Using the lens maker's formula:
$\frac{1}{f} = (n - 1) \left( \frac{1}{R_1} - \frac{1}{R_2} \right)$
Substituting the values:
$\frac{1}{20} = (1.55 - 1) \left( \frac{1}{R} - \frac{1}{-R} \right)$
$\frac{1}{20} = 0.55 \times \left( \frac{2}{R} \right)$
$\frac{1}{20} = \frac{1.1}{R}$
$R = 20 \times 1.1 = 22 \ cm$
Therefore,the required radius of curvature is $22 \ cm$.

(D) Given: Refractive index of air $n_1 = 1$,refractive index of glass $n_2 = 1.5$,radius of curvature $R = +20 \ cm$,and object distance $u = -100 \ cm$.
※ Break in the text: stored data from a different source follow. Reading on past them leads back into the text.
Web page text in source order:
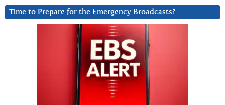
Time to Prepare for the Emergency Broadcasts?
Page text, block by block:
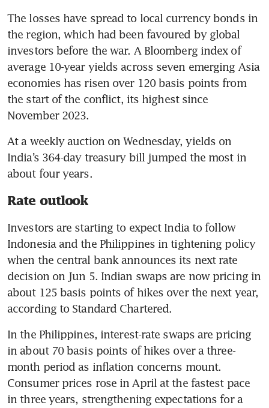
The losses have spread to local currency bonds in
the region, which had been favoured by global
investors before the war. A Bloomberg index of
average 10-year yields across seven emerging Asia
economies has risen over 120 basis points from
the start of the conflict, its highest since
November 2023.
At a weekly auction on Wednesday, yields on
India’s 364-day treasury bill jumped the most in
about four years.
Rate outlook
Investors are starting to expect India to follow
Indonesia and the Philippines in tightening policy
when the central bank announces its next rate
decision on Jun 5. Indian swaps are now pricing in
about 125 basis points of hikes over the next year,
according to Standard Chartered.
In the Philippines, interest-rate swaps are pricing
in about 70 basis points of hikes over a three-
month period as inflation concerns mount.
Consumer prices rose in April at the fastest pace
in three years, strengthening expectations for a
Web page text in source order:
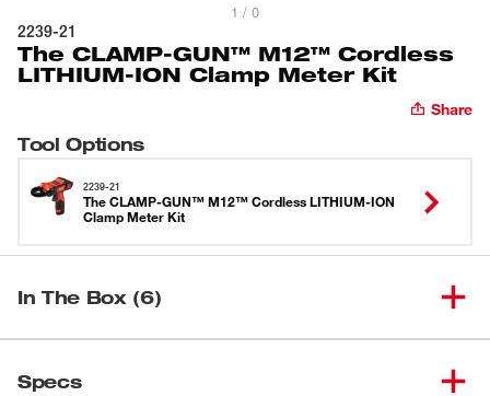
1 / 0
2239-21
The CLAMP-GUN™ M12™ Cordless
LITHIUM-ION Clamp Meter Kit
Share
Tool Options
2239-21
The CLAMP-GUN™ M12™ Cordless LITHIUM-ION
Clamp Meter Kit
In The Box (6)
(1)
Specs
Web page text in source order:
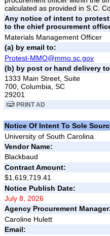
calculated as provided in S.C.
Any notice of intent to
to the chief procurement
Materials Management Officer
(a) by email to:
Protest-MMO@mmo.sc.gov
(b) by post or hand delivery
1333 Main Street, Suite
700, Columbia, SC
29201
PRINT AD
Notice Of Intent To Sole
University of South Carolina
Vendor Name:
Blackbaud
Contract Amount:
$1,619,719.41
Notice Publish Date:
July 8, 2026
Agency Procurement
Caroline Hulett
Email:
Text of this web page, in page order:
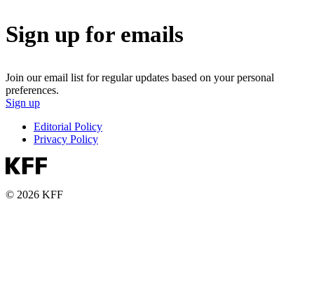
Sign up for emails
Join our email list for regular updates based on your personal
preferences.
Sign up
Editorial Policy
Privacy Policy
© 2026 KFF
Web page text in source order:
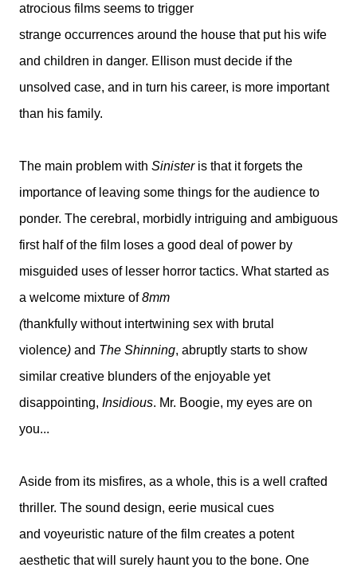
atrocious films seems to trigger
strange occurrences around the house that put his wife
and children in danger. Ellison must decide if the
unsolved case, and in turn his career, is more important
than his family.
The main problem with Sinisteris that it forgets the
importance of leaving some things for the audience to
ponder. The cerebral, morbidly intriguing and ambiguous
first half of the film loses a good deal of power by
misguided uses of lesser horror tactics. What started as
a welcome mixture of8mm
(thankfully without intertwining sex with brutal
violence) and The Shinning, abruptly starts to show
similar creative blunders of the enjoyable yet
disappointing, Insidious. Mr. Boogie, my eyes are on
you...
Aside from its misfires, as a whole, this is a well crafted
thriller. The sound design, eerie musical cues
and voyeuristic nature of the film creates a potent
aesthetic that will surely haunt you to the bone. One
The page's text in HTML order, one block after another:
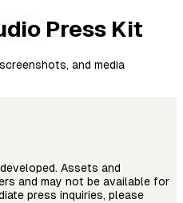
Press Kit
and media
Assets and
and may not be available for
press inquiries, please

Using the formula for refraction at a spherical surface:
$\frac{n_2}{v} - \frac{n_1}{u} = \frac{n_2 - n_1}{R}$
Substituting the values:
$\frac{1.5}{v} - \frac{1}{-100} = \frac{1.5 - 1}{20}$
$\frac{1.5}{v} + \frac{1}{100} = \frac{0.5}{20}$
$\frac{1.5}{v} = \frac{0.5}{20} - \frac{1}{100}$
$\frac{1.5}{v} = \frac{2.5 - 1}{100}$
$\frac{1.5}{v} = \frac{1.5}{100}$
$v = +100 \ cm$
Thus,the image is formed at a distance of $100 \ cm$ from the surface.